2- Malda Tutumlu Olmak: Bize kalan malları har vurup harman savurarak bitirmemek; giydiğimiz, kullandığımız eşyaları temiz olarak ve iyi korumakla olur. Yediği yemeğin yarısını tabakta bırakan, elbiselerini kirleten, ayakkabılarını boyamayan, okul sıralarını çizen, yazı yazan, tebeşirleri boşa harcayan, muslukları, elektrikleri açık bırakanlar tutumlu değildirler.
İnsanlar malda tutumlu olmaya küçük yaşta alıştırılmalıdırlar.
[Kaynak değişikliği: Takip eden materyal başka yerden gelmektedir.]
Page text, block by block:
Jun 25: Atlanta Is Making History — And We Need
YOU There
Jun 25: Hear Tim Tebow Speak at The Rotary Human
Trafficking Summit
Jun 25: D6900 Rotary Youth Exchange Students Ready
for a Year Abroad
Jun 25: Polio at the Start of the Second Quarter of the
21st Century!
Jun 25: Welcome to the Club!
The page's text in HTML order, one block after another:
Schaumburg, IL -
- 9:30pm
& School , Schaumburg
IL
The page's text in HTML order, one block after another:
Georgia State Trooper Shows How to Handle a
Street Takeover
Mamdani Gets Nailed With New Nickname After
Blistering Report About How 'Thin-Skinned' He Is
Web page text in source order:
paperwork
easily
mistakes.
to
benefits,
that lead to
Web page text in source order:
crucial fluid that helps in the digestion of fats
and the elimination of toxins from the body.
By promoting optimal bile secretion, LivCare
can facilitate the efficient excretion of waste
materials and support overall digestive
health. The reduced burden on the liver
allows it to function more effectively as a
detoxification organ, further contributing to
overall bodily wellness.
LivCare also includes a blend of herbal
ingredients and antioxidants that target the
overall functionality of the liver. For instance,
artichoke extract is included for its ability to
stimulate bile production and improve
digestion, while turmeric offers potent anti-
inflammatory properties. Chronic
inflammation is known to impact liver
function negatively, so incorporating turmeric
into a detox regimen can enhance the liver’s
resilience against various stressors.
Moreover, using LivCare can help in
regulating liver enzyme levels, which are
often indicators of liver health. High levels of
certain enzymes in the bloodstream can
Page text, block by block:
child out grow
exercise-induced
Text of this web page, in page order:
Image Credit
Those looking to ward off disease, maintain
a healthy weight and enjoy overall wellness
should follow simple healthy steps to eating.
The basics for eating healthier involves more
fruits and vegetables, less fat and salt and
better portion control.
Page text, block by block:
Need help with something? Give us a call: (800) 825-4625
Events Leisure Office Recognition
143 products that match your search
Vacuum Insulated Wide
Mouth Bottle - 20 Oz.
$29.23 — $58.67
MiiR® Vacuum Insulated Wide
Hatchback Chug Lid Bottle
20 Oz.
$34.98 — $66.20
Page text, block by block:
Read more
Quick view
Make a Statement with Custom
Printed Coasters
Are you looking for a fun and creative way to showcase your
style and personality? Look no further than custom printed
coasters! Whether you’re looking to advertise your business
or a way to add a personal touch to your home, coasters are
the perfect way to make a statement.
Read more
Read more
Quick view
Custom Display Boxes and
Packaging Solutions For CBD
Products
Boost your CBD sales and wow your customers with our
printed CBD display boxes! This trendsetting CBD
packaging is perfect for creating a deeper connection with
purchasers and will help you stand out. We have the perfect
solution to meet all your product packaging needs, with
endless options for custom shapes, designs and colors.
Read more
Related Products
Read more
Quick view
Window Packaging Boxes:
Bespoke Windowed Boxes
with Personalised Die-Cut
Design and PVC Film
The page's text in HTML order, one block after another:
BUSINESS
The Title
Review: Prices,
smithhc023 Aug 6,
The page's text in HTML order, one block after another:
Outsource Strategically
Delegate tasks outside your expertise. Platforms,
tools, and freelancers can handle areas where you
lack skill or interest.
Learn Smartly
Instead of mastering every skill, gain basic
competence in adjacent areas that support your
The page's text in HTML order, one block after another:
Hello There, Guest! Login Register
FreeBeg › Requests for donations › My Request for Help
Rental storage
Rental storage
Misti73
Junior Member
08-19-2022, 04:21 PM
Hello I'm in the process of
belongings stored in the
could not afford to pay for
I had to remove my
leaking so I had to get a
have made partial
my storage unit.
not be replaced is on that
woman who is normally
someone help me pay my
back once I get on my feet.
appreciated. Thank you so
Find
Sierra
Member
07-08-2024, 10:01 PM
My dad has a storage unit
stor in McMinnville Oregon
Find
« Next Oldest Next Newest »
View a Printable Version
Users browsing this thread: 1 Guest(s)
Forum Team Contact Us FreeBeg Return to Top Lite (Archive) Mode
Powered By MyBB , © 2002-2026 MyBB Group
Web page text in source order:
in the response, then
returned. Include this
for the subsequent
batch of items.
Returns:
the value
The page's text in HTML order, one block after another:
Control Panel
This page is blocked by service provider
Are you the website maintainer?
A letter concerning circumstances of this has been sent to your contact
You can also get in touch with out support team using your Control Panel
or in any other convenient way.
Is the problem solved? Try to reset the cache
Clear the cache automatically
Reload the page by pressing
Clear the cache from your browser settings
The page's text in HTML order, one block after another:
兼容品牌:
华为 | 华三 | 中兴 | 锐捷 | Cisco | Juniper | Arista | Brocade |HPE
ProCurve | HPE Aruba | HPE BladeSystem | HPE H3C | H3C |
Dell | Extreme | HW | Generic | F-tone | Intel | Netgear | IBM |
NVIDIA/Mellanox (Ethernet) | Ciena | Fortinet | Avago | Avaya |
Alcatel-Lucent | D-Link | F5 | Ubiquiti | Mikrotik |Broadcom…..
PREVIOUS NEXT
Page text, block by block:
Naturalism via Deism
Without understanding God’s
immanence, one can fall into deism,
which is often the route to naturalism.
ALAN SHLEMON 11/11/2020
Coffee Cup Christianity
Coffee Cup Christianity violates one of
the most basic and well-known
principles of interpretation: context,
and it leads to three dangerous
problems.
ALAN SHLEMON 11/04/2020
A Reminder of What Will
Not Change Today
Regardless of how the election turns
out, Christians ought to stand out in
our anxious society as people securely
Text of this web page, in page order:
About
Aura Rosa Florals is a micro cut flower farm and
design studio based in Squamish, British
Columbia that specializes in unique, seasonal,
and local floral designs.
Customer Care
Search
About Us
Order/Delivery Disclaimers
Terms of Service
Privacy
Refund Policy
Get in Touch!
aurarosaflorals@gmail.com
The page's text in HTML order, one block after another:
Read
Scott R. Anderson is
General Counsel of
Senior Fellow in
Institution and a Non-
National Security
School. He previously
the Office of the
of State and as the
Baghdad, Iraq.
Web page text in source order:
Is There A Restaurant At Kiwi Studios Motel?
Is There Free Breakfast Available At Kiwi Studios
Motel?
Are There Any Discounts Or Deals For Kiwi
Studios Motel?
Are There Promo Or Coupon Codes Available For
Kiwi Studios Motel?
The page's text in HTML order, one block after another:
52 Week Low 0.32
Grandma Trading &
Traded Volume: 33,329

Bu bir eğitim işidir. Aile ve okul, çocuğa bu eğitimi kazandırmalıdır. Aksi halde yarın büyüdükleri zaman hiç bir şeyin kıymetini bilmez; mal ve eşya sahibi olmazlar.
3- Zamanda Tutumlu Olmak: Zamanı iyi değerlendirmek, tembellik etmemekle olur. Zamanı iyi değerlendirip boşa zaman harcamayan insanlar, rahat ve huzurlu bir hayat yaşarlar. Atalarımız “Vakit nakittir” “Zaman parayı, para da malı kazanır” demişler.
4- Sağlıkta Tutumlu Olmak: Sağlığımızı tehdit eden şeylerden uzak durmak, vücudu yıpratmamak, hastalıklardan korumakla olur. Sağlığı yerinde olmayan bir insanın parasının, malının hiç bir kıymeti yoktur. Kanuni Sultan Süleyman, “Halk içinde muteber bir nesne yok devlet gibi. Olmaya devlet cihanda bir nefes sıhhat gibi” diyerek sağlığın önemini çok anlamlı bir şekilde dile getirmiştir.
Parada, malda zamanda ve sağlıkta tutumlu olmaya çalışmalıyız. Böylece hem kendimize, hem ailemize, hem de milletimize yararlı birer insan oluruz. Bu, hem kendimize hem de yurdumuza karşı bir görevimizdir.